Google

The elephant in the room: The Google privacy situation

Google has taken a lot of heat over the issue of privacy. Learn what this issue means to you and your organization.

Hey, you. Yes, you over there - you systems administrators, CIOs, Marketing VPs, HR Directors, company presidents; anyone who uses Google products in their business. We need to talk about the elephant in the room, which has been making a lot of noise as of late. The elephant's name is "Privacy" and it has a potential impact you need to be aware of.

The subject at hand

The subject of Google Privacy has been in the news quite a bit this year (the Miami Herald has a good article discussing the subject). Earlier this month it was reported that Google was fined $22 million after it was found to have violated an agreement and placed cookies on Apple iPhones using the Safari web browser. This strategy, used for targeting ads to users, was reported in the Wall Street Journal back in February.

My job isn't to represent Google on this issue; it's to tell you what the facts are so you can assess your involvement with the elephant; whether it will trample on your objectives or sit unobtrusively in the corner without incident. I'll weigh in with my opinions, but from the basis of being a Google Apps administrator and end user, not as a tech writer for the "Google in the Enterprise" blog.

Privacy in the year 2012

What does privacy really mean these days, in an era where satellites orbit overhead, online maps and street views can show every detail of a house or neighborhood (I myself use Google Street View to virtually explore the town I grew up in hundreds of miles away and see how things have changed), and Facebook/Google/Twitter can display our life's history to the rest of the planet, including where we checked in for lunch ten minutes ago?

Privacy, like many terms, is subjective. Back in the simple seventies it pretty much meant not having to worry about neighbors peeking in your windows or watching you in your backyard. Today, the word carries a whole new set of meanings, whether social, technological, or legal. To me, privacy means keeping your confidential information securely out of the hands of those whom you do not wish to have it (obviously for criminals seeking evasion from the law this definition may not necessarily apply). Some people are thrilled to have the world see them holding a frosty margarita in their Facebook profile picture (personally, I'd be more thrilled drinking the actual margarita). Others don't want to even have a profile picture, much less one that might identify their tastes or habits.
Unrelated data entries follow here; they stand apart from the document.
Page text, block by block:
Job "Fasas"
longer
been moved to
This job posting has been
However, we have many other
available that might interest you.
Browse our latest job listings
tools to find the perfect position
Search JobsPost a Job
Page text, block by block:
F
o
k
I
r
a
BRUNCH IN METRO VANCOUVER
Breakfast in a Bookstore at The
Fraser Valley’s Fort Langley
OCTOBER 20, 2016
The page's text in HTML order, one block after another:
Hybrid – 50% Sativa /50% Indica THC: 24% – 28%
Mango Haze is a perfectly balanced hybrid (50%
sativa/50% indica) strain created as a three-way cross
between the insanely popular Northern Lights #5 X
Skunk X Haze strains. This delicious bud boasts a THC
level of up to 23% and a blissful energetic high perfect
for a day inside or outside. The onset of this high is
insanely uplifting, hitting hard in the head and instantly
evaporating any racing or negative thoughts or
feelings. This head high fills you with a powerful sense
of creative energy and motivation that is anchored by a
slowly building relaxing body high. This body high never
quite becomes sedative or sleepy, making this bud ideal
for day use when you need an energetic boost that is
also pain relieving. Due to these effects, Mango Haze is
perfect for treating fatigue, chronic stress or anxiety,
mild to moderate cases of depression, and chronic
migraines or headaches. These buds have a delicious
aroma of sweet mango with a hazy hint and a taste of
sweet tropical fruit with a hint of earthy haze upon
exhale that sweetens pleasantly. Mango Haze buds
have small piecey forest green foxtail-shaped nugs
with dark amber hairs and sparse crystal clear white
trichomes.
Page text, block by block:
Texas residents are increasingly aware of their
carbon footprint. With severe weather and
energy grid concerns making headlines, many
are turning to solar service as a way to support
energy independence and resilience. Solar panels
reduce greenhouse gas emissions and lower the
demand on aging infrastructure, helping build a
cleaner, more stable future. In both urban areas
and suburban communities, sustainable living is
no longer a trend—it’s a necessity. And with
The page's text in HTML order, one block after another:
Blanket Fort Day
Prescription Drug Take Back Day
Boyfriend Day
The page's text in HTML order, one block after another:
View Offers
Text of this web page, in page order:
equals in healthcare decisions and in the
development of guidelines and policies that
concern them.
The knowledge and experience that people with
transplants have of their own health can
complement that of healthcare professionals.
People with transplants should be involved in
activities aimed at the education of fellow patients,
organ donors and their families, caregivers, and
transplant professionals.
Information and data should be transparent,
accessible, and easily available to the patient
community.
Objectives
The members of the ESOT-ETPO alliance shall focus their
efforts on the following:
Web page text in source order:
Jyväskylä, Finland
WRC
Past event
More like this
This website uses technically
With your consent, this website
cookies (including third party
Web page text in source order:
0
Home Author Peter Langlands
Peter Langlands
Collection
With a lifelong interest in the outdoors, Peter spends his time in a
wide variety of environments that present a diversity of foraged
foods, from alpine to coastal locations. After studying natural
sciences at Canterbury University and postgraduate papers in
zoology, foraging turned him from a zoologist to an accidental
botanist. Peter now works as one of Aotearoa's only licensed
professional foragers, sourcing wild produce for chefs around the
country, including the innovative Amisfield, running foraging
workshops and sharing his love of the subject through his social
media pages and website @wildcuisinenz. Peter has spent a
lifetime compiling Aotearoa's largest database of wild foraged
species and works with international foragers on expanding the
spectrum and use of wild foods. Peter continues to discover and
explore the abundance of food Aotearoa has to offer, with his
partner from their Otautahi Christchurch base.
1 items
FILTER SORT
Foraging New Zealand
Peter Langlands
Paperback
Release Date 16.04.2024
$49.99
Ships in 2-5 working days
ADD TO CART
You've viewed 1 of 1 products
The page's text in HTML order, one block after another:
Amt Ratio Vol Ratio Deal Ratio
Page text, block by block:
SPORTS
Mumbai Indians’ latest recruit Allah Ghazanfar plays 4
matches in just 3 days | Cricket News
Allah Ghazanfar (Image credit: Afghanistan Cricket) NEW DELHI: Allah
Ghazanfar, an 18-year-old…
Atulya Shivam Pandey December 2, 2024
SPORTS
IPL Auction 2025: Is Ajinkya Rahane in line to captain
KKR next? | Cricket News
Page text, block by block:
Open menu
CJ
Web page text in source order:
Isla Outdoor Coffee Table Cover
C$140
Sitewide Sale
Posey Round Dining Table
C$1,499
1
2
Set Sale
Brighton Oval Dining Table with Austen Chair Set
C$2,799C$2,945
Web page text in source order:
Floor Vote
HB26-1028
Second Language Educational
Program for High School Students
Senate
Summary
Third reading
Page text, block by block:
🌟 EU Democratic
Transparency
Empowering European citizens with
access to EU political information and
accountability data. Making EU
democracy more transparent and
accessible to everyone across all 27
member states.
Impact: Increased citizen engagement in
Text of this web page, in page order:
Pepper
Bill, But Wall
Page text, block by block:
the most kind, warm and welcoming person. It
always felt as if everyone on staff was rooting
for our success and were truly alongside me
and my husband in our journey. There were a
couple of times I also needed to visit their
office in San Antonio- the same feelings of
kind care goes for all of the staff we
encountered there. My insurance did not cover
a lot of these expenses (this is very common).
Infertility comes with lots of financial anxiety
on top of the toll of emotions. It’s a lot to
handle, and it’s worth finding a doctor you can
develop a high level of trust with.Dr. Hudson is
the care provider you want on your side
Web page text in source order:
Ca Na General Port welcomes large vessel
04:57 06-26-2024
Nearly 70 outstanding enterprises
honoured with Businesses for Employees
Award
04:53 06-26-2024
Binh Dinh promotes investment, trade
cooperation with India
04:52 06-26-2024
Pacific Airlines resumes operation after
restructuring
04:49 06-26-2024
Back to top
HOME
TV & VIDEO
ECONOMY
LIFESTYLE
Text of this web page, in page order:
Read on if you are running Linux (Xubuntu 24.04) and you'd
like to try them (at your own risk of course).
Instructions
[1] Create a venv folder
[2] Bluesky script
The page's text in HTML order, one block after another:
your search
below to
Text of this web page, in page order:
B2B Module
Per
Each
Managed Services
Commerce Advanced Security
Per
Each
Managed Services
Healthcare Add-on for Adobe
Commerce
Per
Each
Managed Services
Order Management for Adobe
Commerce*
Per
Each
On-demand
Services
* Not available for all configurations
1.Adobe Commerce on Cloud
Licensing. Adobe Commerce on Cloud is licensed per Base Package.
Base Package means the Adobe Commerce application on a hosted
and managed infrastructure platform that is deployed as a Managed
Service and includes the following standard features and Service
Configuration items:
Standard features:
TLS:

It's up to the user.

No devil in the details

Google's Privacy Policy is short and almost entirely legible even to those of us who aren't lawyers (note there are also separate-but-similar policies for Chrome, Books, Wallet and Fiber available on that page). The base policy states, in essence, that when people sign in to use Google products, the information they provide can be collected "from all of our services to provide, maintain, protect and improve them, to develop new ones, and to protect Google and our users. We also use this information to offer you tailored content - like giving you more relevant search results and ads." The customized ads do not utilize "sensitive categories" such as "race, religion, sexual orientation or health," so if you search for athlete's foot cures you needn't worry about ads for embarrassing medications popping up on your laptop in front of other people.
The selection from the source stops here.